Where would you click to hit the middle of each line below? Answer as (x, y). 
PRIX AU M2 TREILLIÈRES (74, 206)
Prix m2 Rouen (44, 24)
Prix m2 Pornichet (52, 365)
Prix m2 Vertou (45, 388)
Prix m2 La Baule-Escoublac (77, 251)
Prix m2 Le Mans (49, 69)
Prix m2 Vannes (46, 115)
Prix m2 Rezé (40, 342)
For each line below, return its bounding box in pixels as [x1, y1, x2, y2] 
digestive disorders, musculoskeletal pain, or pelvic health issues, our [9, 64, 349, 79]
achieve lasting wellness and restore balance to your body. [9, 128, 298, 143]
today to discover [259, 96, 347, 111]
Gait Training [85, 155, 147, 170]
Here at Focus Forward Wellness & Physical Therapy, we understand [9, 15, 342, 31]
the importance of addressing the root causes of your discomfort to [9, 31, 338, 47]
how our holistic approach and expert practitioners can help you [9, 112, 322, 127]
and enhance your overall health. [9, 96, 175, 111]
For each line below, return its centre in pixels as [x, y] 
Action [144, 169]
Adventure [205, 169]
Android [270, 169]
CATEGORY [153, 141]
•••
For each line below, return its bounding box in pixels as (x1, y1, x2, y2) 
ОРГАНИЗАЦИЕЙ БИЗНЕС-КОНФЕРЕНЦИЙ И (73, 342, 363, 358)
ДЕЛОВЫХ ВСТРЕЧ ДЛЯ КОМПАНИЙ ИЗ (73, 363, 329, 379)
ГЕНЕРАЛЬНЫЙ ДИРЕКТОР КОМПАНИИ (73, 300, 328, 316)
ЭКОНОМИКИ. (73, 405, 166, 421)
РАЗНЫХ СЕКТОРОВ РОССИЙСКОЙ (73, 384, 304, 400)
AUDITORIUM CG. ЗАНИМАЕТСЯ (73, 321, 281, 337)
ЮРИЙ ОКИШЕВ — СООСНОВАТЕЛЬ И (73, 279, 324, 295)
•••
[TASK DETAILS]: Within the material above, extract exactly the lines that start at the line containing "Where would you" and stop after the line containing "CATEGORY [153, 141]", and only those.

[SOLUTION FOR THIS EXERCISE]:
Where would you click to hit the middle of each line below? Answer as (x, y). 
PRIX AU M2 TREILLIÈRES (74, 206)
Prix m2 Rouen (44, 24)
Prix m2 Pornichet (52, 365)
Prix m2 Vertou (45, 388)
Prix m2 La Baule-Escoublac (77, 251)
Prix m2 Le Mans (49, 69)
Prix m2 Vannes (46, 115)
Prix m2 Rezé (40, 342)
For each line below, return its bounding box in pixels as [x1, y1, x2, y2] 
digestive disorders, musculoskeletal pain, or pelvic health issues, our [9, 64, 349, 79]
achieve lasting wellness and restore balance to your body. [9, 128, 298, 143]
today to discover [259, 96, 347, 111]
Gait Training [85, 155, 147, 170]
Here at Focus Forward Wellness & Physical Therapy, we understand [9, 15, 342, 31]
the importance of addressing the root causes of your discomfort to [9, 31, 338, 47]
how our holistic approach and expert practitioners can help you [9, 112, 322, 127]
and enhance your overall health. [9, 96, 175, 111]
For each line below, return its centre in pixels as [x, y] 
Action [144, 169]
Adventure [205, 169]
Android [270, 169]
CATEGORY [153, 141]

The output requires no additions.